## Instructions for the task
In the entries below, find the line with "Daily Log (9, 6, 82, 27)" and the line with "Auth 컨텍스트 추가 (22, 746, 89, 757)". Print those two and everything between them exactly, and nothing else.

## Material for this exercise
Content starts
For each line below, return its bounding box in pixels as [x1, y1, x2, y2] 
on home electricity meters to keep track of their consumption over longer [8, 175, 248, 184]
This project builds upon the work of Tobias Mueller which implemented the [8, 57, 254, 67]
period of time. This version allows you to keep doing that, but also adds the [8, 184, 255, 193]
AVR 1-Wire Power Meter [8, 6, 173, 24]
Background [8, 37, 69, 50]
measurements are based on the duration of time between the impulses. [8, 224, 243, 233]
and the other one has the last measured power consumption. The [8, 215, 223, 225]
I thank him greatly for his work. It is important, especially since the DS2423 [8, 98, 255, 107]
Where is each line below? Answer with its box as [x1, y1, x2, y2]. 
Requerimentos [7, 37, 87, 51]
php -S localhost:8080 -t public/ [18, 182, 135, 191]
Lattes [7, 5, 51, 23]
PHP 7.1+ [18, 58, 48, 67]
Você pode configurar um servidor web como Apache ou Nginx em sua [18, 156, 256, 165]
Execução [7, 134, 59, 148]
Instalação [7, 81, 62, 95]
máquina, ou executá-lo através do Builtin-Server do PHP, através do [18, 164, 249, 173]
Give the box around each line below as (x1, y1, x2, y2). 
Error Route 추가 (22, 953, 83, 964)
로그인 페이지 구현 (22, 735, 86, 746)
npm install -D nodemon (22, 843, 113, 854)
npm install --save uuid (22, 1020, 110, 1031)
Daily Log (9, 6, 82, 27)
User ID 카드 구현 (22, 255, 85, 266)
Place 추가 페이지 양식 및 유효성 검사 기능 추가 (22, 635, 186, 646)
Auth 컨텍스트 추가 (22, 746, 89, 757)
Content ends
Content starts
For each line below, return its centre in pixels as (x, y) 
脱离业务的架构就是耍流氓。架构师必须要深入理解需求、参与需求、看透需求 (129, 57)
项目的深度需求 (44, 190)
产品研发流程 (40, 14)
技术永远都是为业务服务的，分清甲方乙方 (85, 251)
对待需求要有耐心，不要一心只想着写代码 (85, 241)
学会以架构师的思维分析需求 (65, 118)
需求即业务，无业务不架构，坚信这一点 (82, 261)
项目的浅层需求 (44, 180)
Content ends
## Answer section
Daily Log (9, 6, 82, 27)
User ID 카드 구현 (22, 255, 85, 266)
Place 추가 페이지 양식 및 유효성 검사 기능 추가 (22, 635, 186, 646)
Auth 컨텍스트 추가 (22, 746, 89, 757)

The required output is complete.